An appropriate curriculum is essential in education because it aligns with institutional goals, facilitates effective learning, engages and motivates students, ensures equity and prepares students for the future. It is the cornerstone of a successful education system, guiding what students learn, how they learn, and how their progress is assessed, ultimately shaping the learning experience and students' development. The paper introduces and outlines the design of a graduate-level Algorithms and Data Structures course.

A well-rounded graduate-level algorithm course should equip students with the knowledge and skills necessary to tackle complex computational problems and provide them with a strong foundation for both academia and industry. In this paper, the Algorithms and Data Structures course is designed for graduate level students. The syllabus provides a comprehensive understanding of essential algorithm and data structure concepts, laying a strong foundation in computer science.

The course has been structured with the assumption of a 15-week semester. The objectives and contents covered are given below.
Week 1: Introduction to Algorithms and Data Structures, and complexity analysis
Week 2: Basic Data Structures and Searching Algorithms
Week 3: Sorting algorithms
Week 4-5: Divide and Conquer, Dynamic Programming and Recurrence
Week 6: Advanced searching Algorithms
Week 7: Break
Week 8: Graph Algorithms and Set Data Structures
Week 9-10: Graph Algorithms, and Greedy Algorithms
Week 11: Randomized Algorithms and String Matching
Week 12: String Matching Continued
Week 13-14: Advanced Algorithms and Data Structures
Week 15: Complexity Classes and Approximation Algorithms

Topics follow a progressive structure, enabling students to incrementally develop their knowledge and skills. To enhance the learning experience, it is advisable to employ a diverse range of teaching methods, including traditional lectures, whiteboard demonstrations, animations, recorded lecture videos, in-class problem-solving activities, active learning strategies, and group projects. Additionally, the paper outlines a recommended grading scheme.
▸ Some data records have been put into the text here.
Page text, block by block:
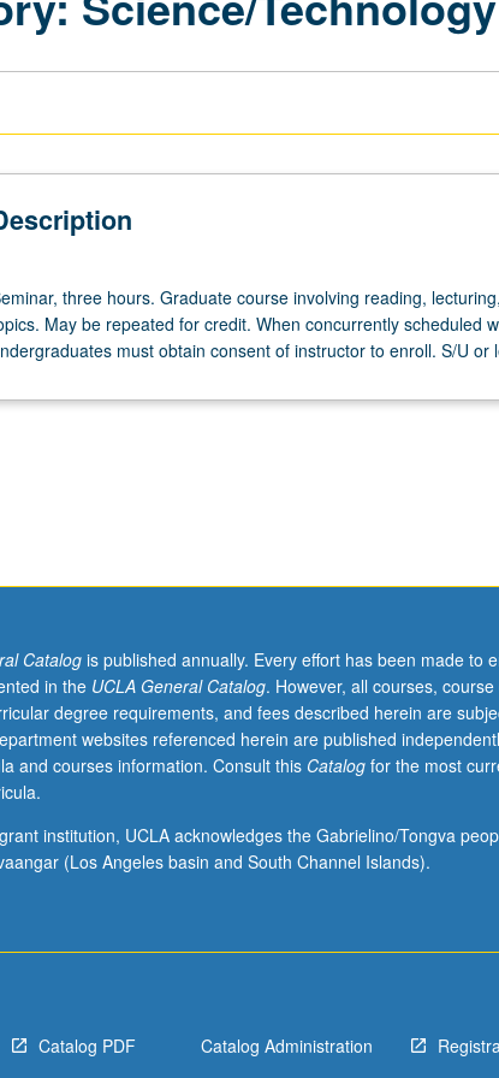
repeated
for
When
concurrently
instructor
three hours. Graduate course involving reading,
May be repeated for credit. When concurrently scheduled
must obtain consent of instructor to enroll. S/U or
Catalogis published annually. Every effort has been made to
in the UCLA General Catalog. However, all courses,
degree requirements, and fees described herein are
websites referenced herein are published
and courses information. Consult this Catalogfor the most
institution, UCLA acknowledges the Gabrielino/Tongva
(Los Angeles basin and South Channel Islands).
Catalog PDF Catalog Administration
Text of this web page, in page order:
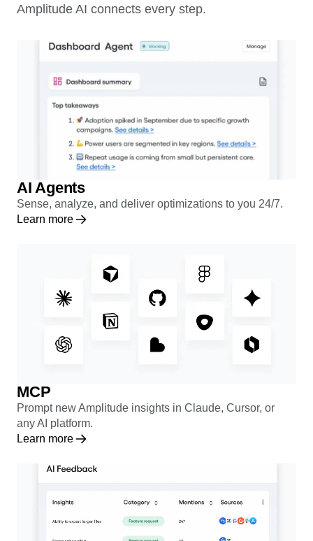
Amplitude AI connects every step.
AI Agents
Sense, analyze, and deliver optimizations to you 24/7.
Learn more
MCP
Prompt new Amplitude insights in Claude, Cursor, or
any AI platform.
Learn more
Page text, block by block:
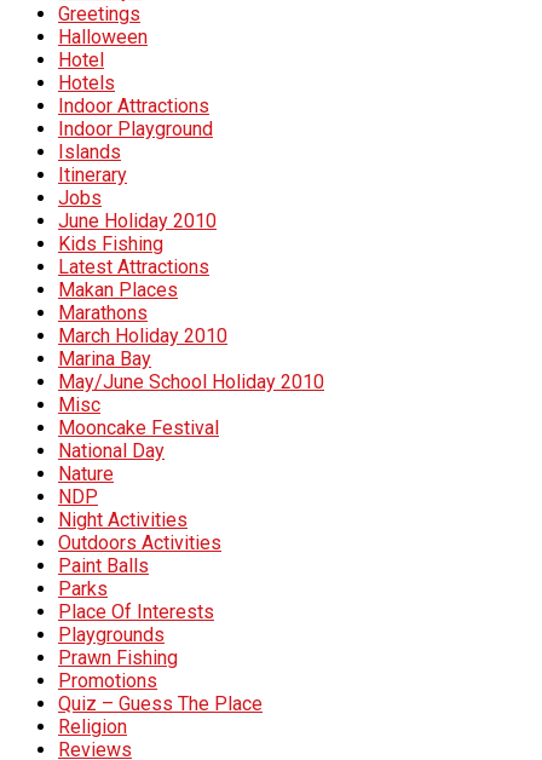
Greetings
Halloween
Hotel
Hotels
Indoor Attractions
Indoor Playground
Islands
Itinerary
Jobs
June Holiday 2010
Kids Fishing
Latest Attractions
Makan Places
Marathons
March Holiday 2010
Marina Bay
May/June School Holiday 2010
Misc
Mooncake Festival
National Day
Nature
NDP
Night Activities
Outdoors Activities
Paint Balls
Parks
Place Of Interests
Playgrounds
Prawn Fishing
Promotions
Quiz – Guess The Place
Religion
Reviews
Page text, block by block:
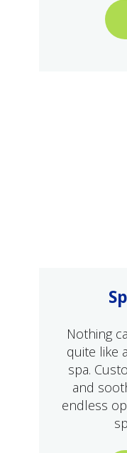
Nothing
quite like
spa.
and
endless
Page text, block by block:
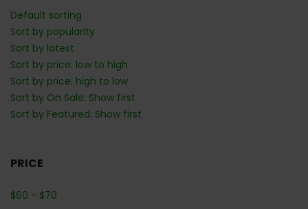
Default sorting
Sort by popularity
Sort by latest
Sort by price: low to high
Sort by price: high to low
Sort by On Sale: Show first
Sort by Featured: Show first
PRICE
$60 - $70
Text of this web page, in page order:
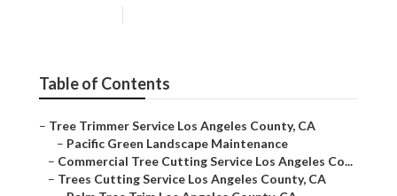
Table of Contents
– Tree Trimmer Service Los Angeles County, CA
– Pacific Green Landscape Maintenance
– Commercial Tree Cutting Service Los Angeles Co...
– Trees Cutting Service Los Angeles County, CA
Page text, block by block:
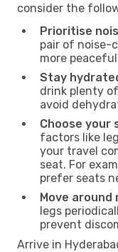
consider the
Prioritise
pair of noise-
more
Stay
drink plenty
avoid
Choose
factors like
your travel
seat. For
prefer seats
Move around
legs
prevent
Arrive in
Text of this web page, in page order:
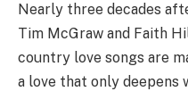
Nearly three decades
Tim McGraw and Faith
country love songs are
a love that only deepens
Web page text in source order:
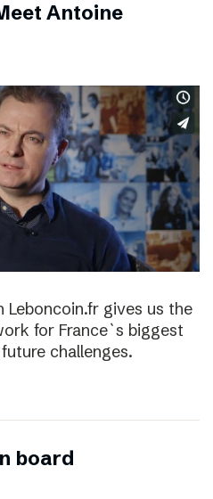
Antoine
Leboncoin.fr gives us the
for France`s biggest
challenges.
board
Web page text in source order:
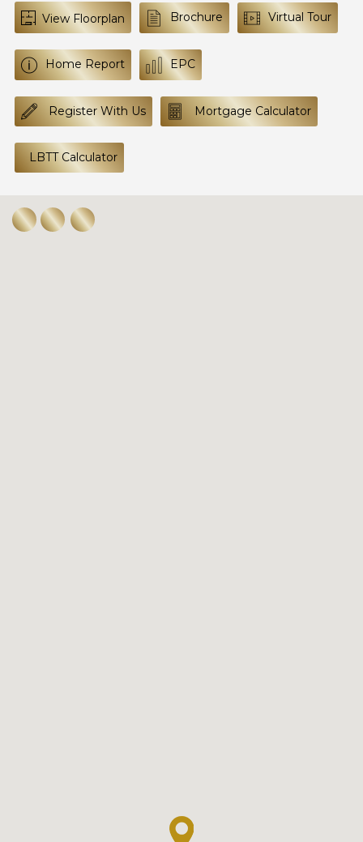
View Floorplan Brochure Virtual Tour
Home Report EPC
Register With Us Mortgage Calculator
LBTT Calculator
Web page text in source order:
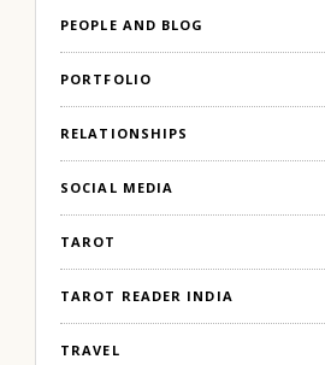
PEOPLE AND BLOG
PORTFOLIO
RELATIONSHIPS
SOCIAL MEDIA
TAROT
TAROT READER INDIA
TRAVEL
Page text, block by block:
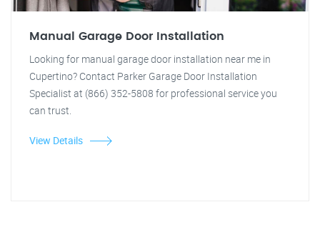
Manual Garage Door Installation
Looking for manual garage door installation near me in
Cupertino? Contact Parker Garage Door Installation
Specialist at (866) 352-5808 for professional service you
can trust.
View Details
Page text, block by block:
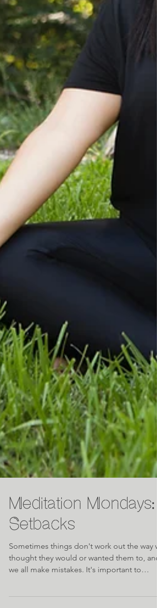
Meditation Mondays:
Setbacks
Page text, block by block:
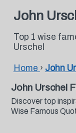
John
Top 1 wise
Urschel
Home › John
John Urschel
Discover top
Wise Famous
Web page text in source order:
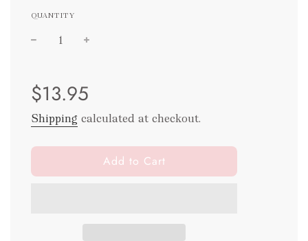
QUANTITY
price
price
$13.95
Shipping calculated at checkout.
l
o
i
Add to Cart
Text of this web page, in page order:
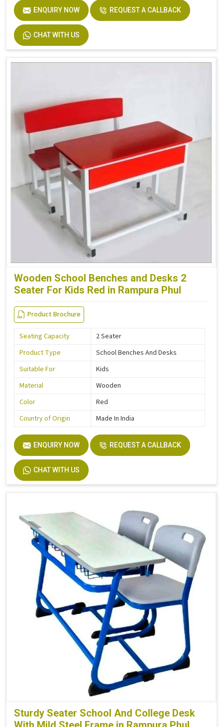
ENQUIRY NOW REQUEST A CALLBACK
CHAT WITH US
Wooden School Benches and Desks 2
Seater For Kids Red in Rampura Phul
Product Brochure
Seating Capacity
2 Seater
Product Type
School Benches And Desks
Suitable For
Kids
Material
Wooden
Color
Red
Country of Origin
Made In India
ENQUIRY NOW REQUEST A CALLBACK
CHAT WITH US
Sturdy Seater School And College Desk
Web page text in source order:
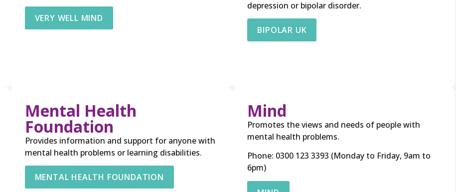
VERY WELL MIND
depression or bipolar disorder.
BIPOLAR UK
Mental Health
Foundation
Provides information and support for anyone with
mental health problems or learning disabilities.
MENTAL HEALTH FOUNDATION
Mind
Promotes the views and needs of people with
mental health problems.
Phone: 0300 123 3393 (Monday to Friday, 9am to
6pm)
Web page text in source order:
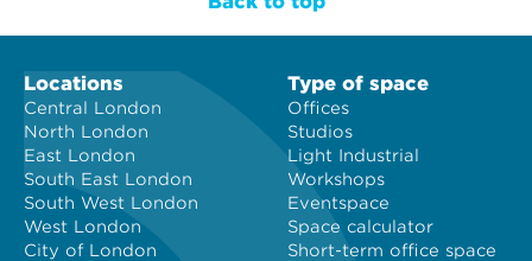
Locations
Central London
North London
East London
South East London
South West London
West London
City of London
Type of space
Offices
Studios
Light Industrial
Workshops
Eventspace
Space calculator
Short-term office space
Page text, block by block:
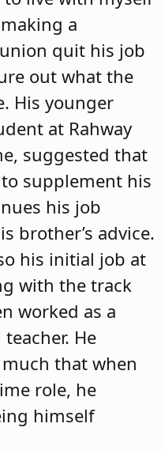
a
quit his job
out what the
His younger
at Rahway
suggested that
supplement his
his job
brother’s advice.
his initial job at
with the track
worked as a
He
that when
role, he
himself
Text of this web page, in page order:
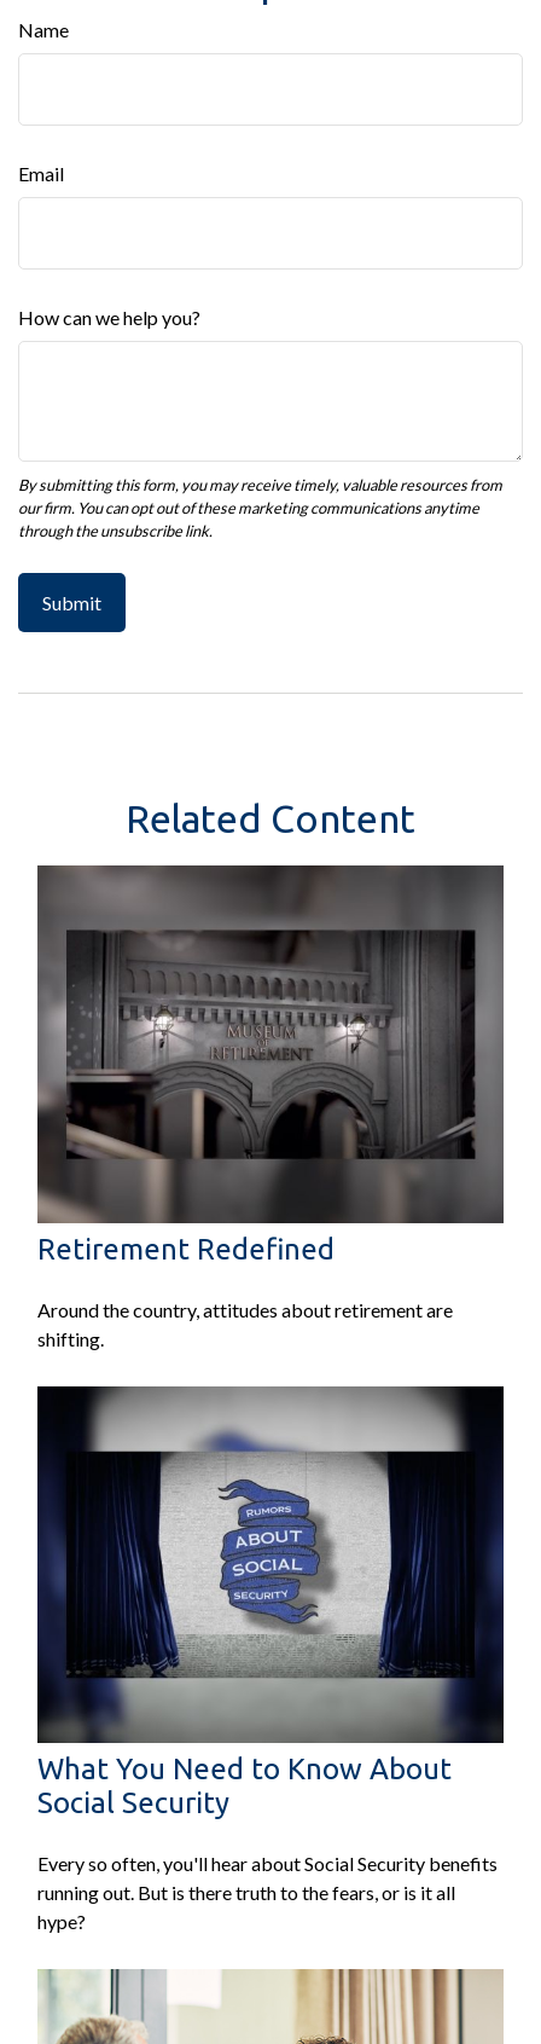
Name
Email
How can we help you?
Related Content
Retirement Redefined
Around the country, attitudes about retirement are
shifting.
What You Need to Know About
Social Security
Every so often, you'll hear about Social Security benefits
running out. But is there truth to the fears, or is it all
hype?
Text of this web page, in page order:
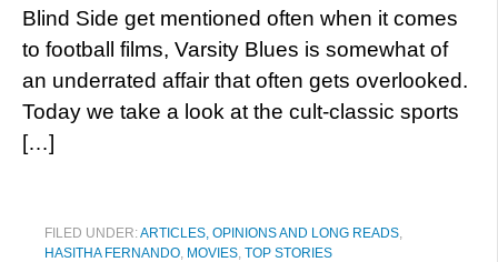
Blind Side get mentioned often when it comes
to football films, Varsity Blues is somewhat of
an underrated affair that often gets overlooked.
Today we take a look at the cult-classic sports
[…]
FILED UNDER:ARTICLES, OPINIONS AND LONG READS,
HASITHA FERNANDO, MOVIES, TOP STORIES
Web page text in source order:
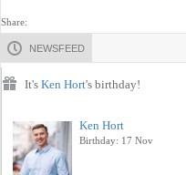
Share:
NEWSFEED
It's Ken Hort's birthday!
Ken Hort
Birthday: 17 Nov
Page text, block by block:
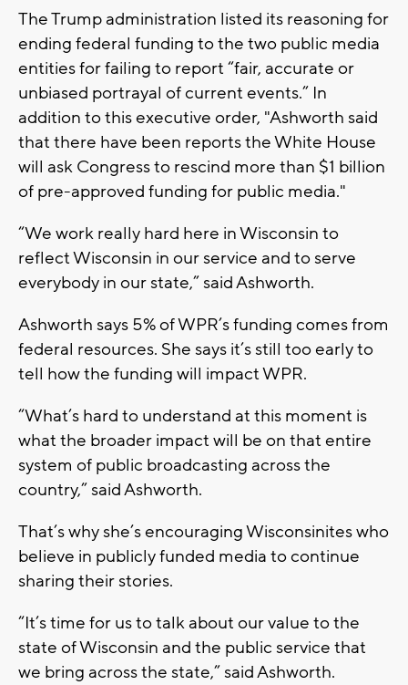
The Trump administration listed its reasoning for
ending federal funding to the two public media
entities for failing to report “fair, accurate or
unbiased portrayal of current events.” In
addition to this executive order, "Ashworth said
that there have been reports the White House
will ask Congress to rescind more than $1 billion
of pre-approved funding for public media."
“We work really hard here in Wisconsin to
reflect Wisconsin in our service and to serve
everybody in our state,” said Ashworth.
Ashworth says 5% of WPR’s funding comes from
federal resources. She says it’s still too early to
tell how the funding will impact WPR.
“What’s hard to understand at this moment is
what the broader impact will be on that entire
system of public broadcasting across the
country,” said Ashworth.
That’s why she’s encouraging Wisconsinites who
believe in publicly funded media to continue
sharing their stories.
“It’s time for us to talk about our value to the
state of Wisconsin and the public service that
we bring across the state,” said Ashworth.
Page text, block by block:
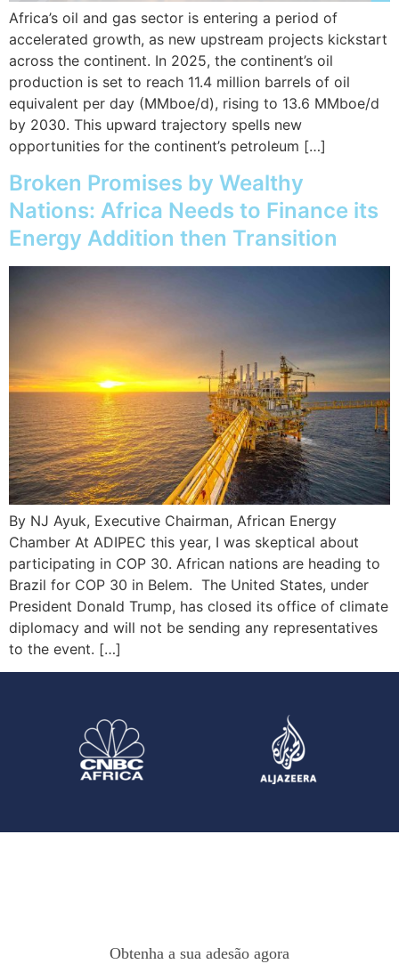
Africa’s oil and gas sector is entering a period of
accelerated growth, as new upstream projects kickstart
across the continent. In 2025, the continent’s oil
production is set to reach 11.4 million barrels of oil
equivalent per day (MMboe/d), rising to 13.6 MMboe/d
by 2030. This upward trajectory spells new
opportunities for the continent’s petroleum […]
Broken Promises by Wealthy
Nations: Africa Needs to Finance its
Energy Addition then Transition
By NJ Ayuk, Executive Chairman, African Energy
Chamber At ADIPEC this year, I was skeptical about
participating in COP 30. African nations are heading to
Brazil for COP 30 in Belem. The United States, under
President Donald Trump, has closed its office of climate
diplomacy and will not be sending any representatives
to the event. […]
Obtenha a sua adesão agora
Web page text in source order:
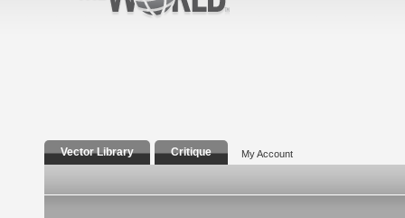
Vector Library Critique My Account
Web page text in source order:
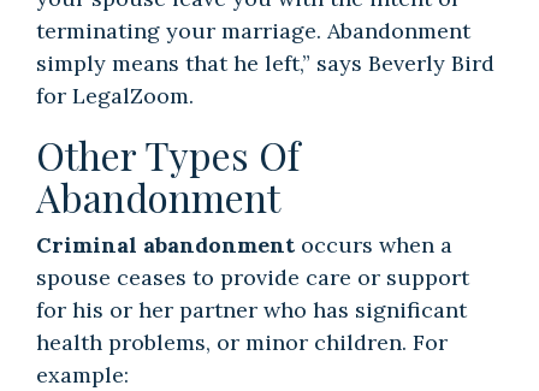
terminating your marriage. Abandonment
simply means that he left,” says Beverly Bird
for LegalZoom.
Other Types Of
Abandonment
Criminal abandonment occurs when a
spouse ceases to provide care or support
for his or her partner who has significant
health problems, or minor children. For
example:
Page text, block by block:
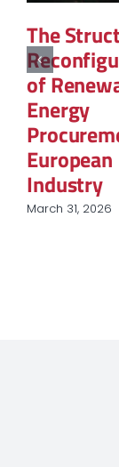
The
of
Energy
European
Industry
March 31, 2026
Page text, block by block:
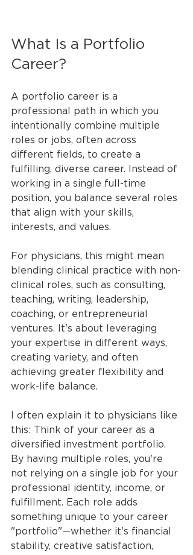
What Is a Portfolio
Career?
A portfolio career is a
professional path in which you
intentionally combine multiple
roles or jobs, often across
different fields, to create a
fulfilling, diverse career. Instead of
working in a single full-time
position, you balance several roles
that align with your skills,
interests, and values.
For physicians, this might mean
blending clinical practice with non-
clinical roles, such as consulting,
teaching, writing, leadership,
coaching, or entrepreneurial
ventures. It's about leveraging
your expertise in different ways,
creating variety, and often
achieving greater flexibility and
work-life balance.
I often explain it to physicians like
this: Think of your career as a
diversified investment portfolio.
By having multiple roles, you're
not relying on a single job for your
professional identity, income, or
fulfillment. Each role adds
something unique to your career
"portfolio"—whether it's financial
stability, creative satisfaction,

The following Student Learning Outcomes (SLOs) help instructors and students understand the expected learning outcomes of the course and provide a framework for assessment and curriculum development. The specific SLOs may vary depending on the institution and the course's content and objectives.
SLO 1: Data Structure Mastery
SLO 2: Algorithm Proficiency
SLO 3: Algorithm and Data Structure Design
SLO 4: Problem-Solving Skills

The outlined topics progress in complexity, allowing students to build upon their knowledge and skills gradually. The inclusion of practical applications for algorithms, such as network flows and approximation algorithms, demonstrates their real-world relevance. Regular class tests provide students with multiple assessment opportunities to monitor their progress. On the other hand, covering such a wide array of topics in a single course may result in a fast-paced curriculum, potentially leaving some students feeling overwhelmed. The syllabus's breadth might lead to a lack of depth in some areas, preventing students from achieving mastery in specific topics. While practical applications of algorithms are mentioned, the syllabus may benefit from additional practical exercises or projects that enable students to apply what they have learned in a hands-on manner.

Keywords: Curriculum Design, Course Design, Assessment, Pedagogy.